Back in 1995 or so we decided we wanted to have a fish tank.
We did a little research and settled on a 50 gallon freshwater system and got started.
It was cool stocking it with fish and setting up the plants and rock and stuff.
We had plecostomuses (plecostomusi? plecostomooses?) and other catfish, hatchet fish, neon tetras, you name it. We even had some African Dwarf Frogs in there.

We maintained it, cleaned it, added fish when some would pass away. We even nursed some fish back to health after the developed some kind of scale eating fish rot.

During that time we moved twice, the second time being when we bought our house in 1998. The aquarium moved with us and that my friend is no easy task.

After several years our interest and dedication to the tank waned. Fish that passed on to the great beyond were briefly mourned as they were flushed into the hereafter, but were not replaced.

Eventually all that remained were 5 bottom dwellers. Some catfish and a loach.

We were ready to give up being fish tank owners. The problem was that I simply didn’t have the heart to take 5 perfectly healthy fish and just flush them away, but having a 50 gallon tank seemed like overkill for that small number of fish.

I decided to buy a cheap 10 gallon aquarium and transplant the survivors so that they could live out their lives with minimal upkeep in an out of the way corner of the house.

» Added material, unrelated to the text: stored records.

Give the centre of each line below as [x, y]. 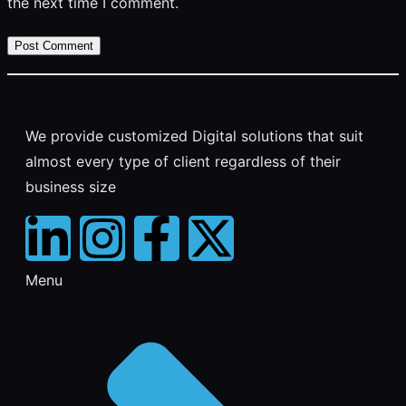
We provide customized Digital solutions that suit [194, 135]
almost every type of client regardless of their [183, 161]
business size [71, 186]
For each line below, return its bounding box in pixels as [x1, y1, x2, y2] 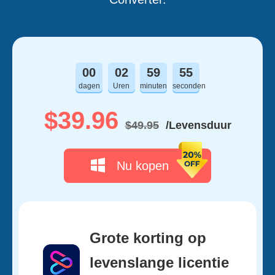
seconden [172, 82, 206, 90]
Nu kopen [116, 159, 169, 172]
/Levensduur [165, 119, 231, 131]
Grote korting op [90, 230, 206, 246]
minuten [140, 82, 168, 90]
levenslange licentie [90, 254, 229, 271]
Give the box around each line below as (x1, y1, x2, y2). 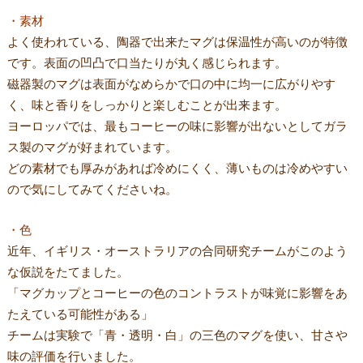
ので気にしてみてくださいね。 (6, 181, 177, 196)
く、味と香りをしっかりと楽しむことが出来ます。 (6, 96, 287, 112)
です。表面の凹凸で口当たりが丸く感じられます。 (6, 54, 287, 70)
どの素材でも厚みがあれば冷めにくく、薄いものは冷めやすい (6, 160, 348, 175)
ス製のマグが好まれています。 (6, 139, 177, 154)
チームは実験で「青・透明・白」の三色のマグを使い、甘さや (6, 327, 348, 343)
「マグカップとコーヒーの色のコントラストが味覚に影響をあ (6, 285, 348, 301)
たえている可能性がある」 (6, 306, 153, 322)
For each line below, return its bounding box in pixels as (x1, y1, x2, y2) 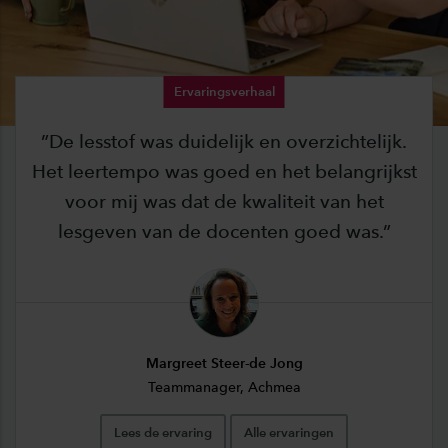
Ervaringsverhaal (173, 83, 275, 99)
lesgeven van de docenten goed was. (57, 219, 383, 243)
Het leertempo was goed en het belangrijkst (31, 159, 417, 183)
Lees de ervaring (114, 424, 212, 440)
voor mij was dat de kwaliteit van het (64, 189, 384, 213)
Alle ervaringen (244, 424, 334, 440)
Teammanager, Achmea (147, 378, 301, 396)
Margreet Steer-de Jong (145, 354, 303, 372)
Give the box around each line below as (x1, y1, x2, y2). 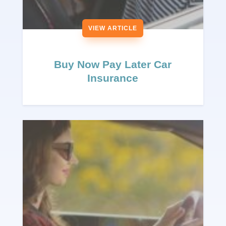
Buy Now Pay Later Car (54, 59, 172, 71)
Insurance (87, 72, 139, 84)
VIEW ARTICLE (88, 25, 138, 32)
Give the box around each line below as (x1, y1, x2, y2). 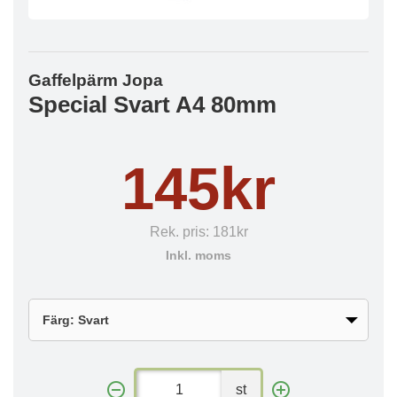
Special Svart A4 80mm (28, 92, 276, 117)
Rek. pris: (149, 224, 213, 239)
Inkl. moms (166, 249, 231, 262)
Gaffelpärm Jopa (28, 71, 163, 90)
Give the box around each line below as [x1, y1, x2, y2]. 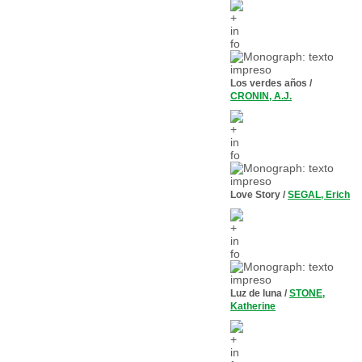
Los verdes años [230, 78, 307, 89]
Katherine [230, 301, 276, 312]
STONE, [289, 288, 325, 299]
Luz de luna [230, 288, 282, 299]
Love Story [230, 189, 280, 200]
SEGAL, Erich [288, 189, 350, 200]
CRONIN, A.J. [230, 90, 292, 102]
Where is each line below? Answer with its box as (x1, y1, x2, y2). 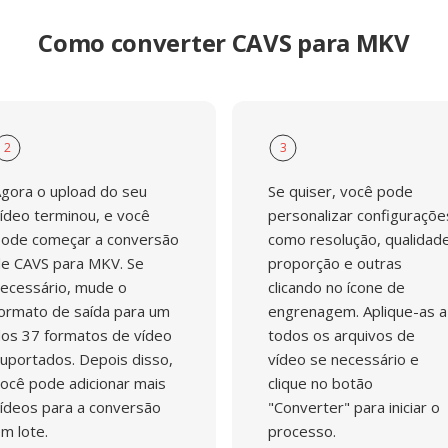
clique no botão (268, 373, 373, 393)
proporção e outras (268, 253, 402, 273)
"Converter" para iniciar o (268, 397, 440, 417)
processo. (268, 421, 336, 441)
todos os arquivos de (268, 325, 415, 345)
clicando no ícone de (268, 277, 405, 297)
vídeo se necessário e (268, 349, 419, 369)
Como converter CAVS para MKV (38, 26, 410, 59)
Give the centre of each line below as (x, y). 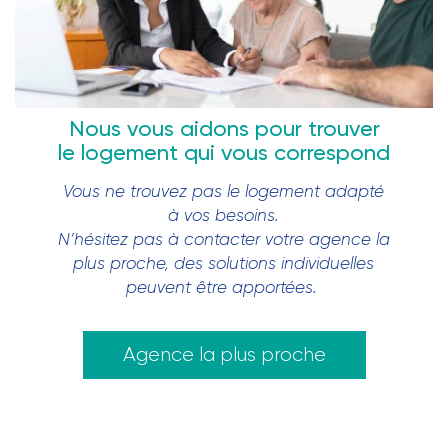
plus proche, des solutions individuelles (224, 264)
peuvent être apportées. (223, 288)
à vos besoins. (224, 216)
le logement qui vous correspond (224, 153)
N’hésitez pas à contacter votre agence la (223, 240)
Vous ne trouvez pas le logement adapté (224, 192)
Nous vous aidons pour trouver (224, 129)
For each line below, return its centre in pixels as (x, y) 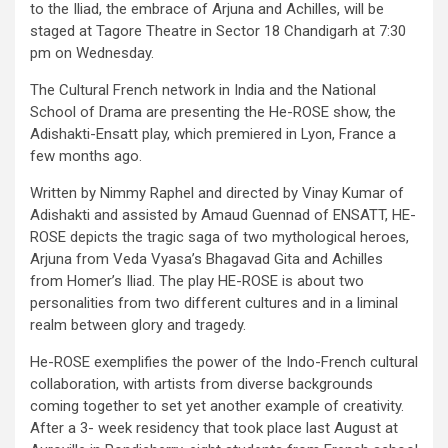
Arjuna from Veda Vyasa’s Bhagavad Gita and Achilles (206, 258)
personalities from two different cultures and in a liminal (214, 302)
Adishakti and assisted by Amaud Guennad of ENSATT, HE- (223, 214)
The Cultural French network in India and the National (203, 89)
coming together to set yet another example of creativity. (217, 405)
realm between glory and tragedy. (138, 324)
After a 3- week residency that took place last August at (214, 427)
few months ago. (86, 155)
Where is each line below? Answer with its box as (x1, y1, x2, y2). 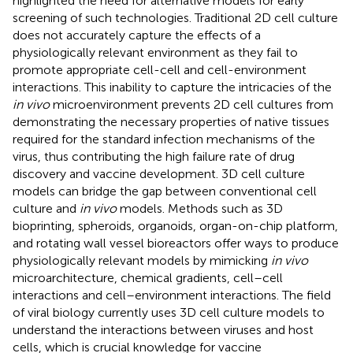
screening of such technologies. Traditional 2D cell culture (13, 9, 338, 25)
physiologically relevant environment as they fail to (13, 44, 298, 60)
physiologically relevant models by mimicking (13, 252, 271, 268)
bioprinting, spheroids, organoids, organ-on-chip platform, (13, 217, 338, 233)
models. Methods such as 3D (117, 200, 283, 216)
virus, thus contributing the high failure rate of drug (13, 148, 295, 164)
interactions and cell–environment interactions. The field (13, 287, 331, 303)
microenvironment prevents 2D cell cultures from (50, 96, 333, 112)
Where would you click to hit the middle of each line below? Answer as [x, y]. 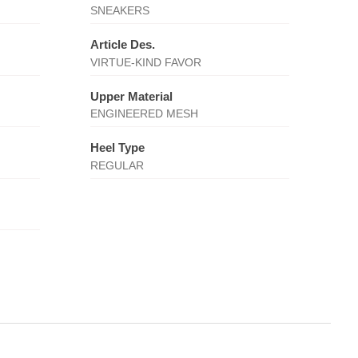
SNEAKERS [119, 10]
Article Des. [122, 44]
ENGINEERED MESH [144, 113]
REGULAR [117, 165]
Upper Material [131, 96]
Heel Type [117, 147]
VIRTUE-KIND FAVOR [145, 62]
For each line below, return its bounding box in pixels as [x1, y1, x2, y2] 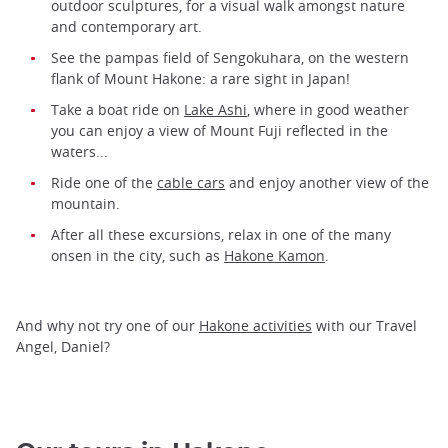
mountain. [51, 194, 120, 214]
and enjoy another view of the [225, 173, 429, 193]
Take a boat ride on [51, 100, 184, 120]
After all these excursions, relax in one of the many [51, 225, 391, 245]
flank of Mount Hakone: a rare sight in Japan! [51, 69, 350, 89]
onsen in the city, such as [51, 246, 224, 266]
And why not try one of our [16, 316, 199, 336]
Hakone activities [199, 316, 312, 336]
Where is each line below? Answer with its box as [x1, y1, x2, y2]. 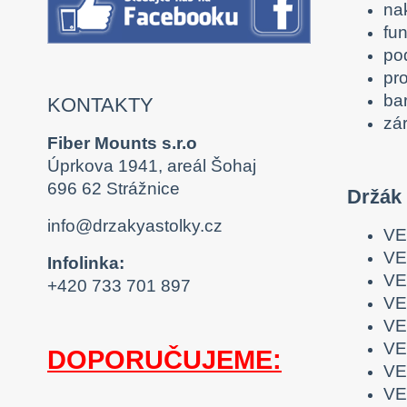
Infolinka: [47, 253, 124, 273]
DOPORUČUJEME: [47, 345, 282, 375]
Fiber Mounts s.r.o [47, 134, 197, 154]
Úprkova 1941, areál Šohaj [47, 156, 256, 176]
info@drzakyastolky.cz [47, 216, 223, 236]
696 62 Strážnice [47, 179, 180, 199]
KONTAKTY [47, 94, 154, 117]
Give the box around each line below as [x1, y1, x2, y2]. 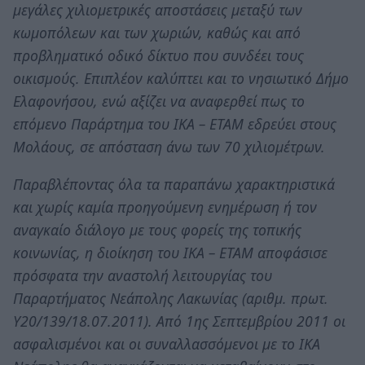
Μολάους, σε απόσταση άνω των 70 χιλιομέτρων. [13, 136, 325, 156]
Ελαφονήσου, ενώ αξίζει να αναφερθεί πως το [13, 90, 305, 111]
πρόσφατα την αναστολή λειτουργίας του [13, 265, 272, 285]
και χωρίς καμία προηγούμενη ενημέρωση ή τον [13, 196, 317, 217]
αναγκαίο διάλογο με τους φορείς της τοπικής [13, 219, 301, 240]
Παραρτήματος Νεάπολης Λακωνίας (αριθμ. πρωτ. [13, 288, 328, 308]
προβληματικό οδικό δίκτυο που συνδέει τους [13, 45, 304, 65]
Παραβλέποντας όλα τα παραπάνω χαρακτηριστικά [13, 174, 335, 194]

Before long old age took it’s toll and 3 of the five remaining bottom dwellers passed away, leaving us with the loach and a catfish which both survived up until about a year ago.

Now there is just the loach. We call him “Loachy” and on one of his active days he looks like this:

For the most part, though, he tends to literally lay around the bottom of the aquarium on his side looking very dead:

Sometimes, like in the picture above, he is in among his rocks. Other times he’s just laying around out in the open on the white gravel.

Let me be clear, he’s not sick. He’s lazy. This fish has been sleeping or resting on his side since the day we got him oh so many years ago.

He’s the last fish, and when he’s gone we’re done.

I don’t know how long he’s going to live.
I will tell you he was in the original group of fish we bought when we started.

That means he is 11+ years old if you just count the years we’ve owned him.

For all I know he’ll go another 11 years.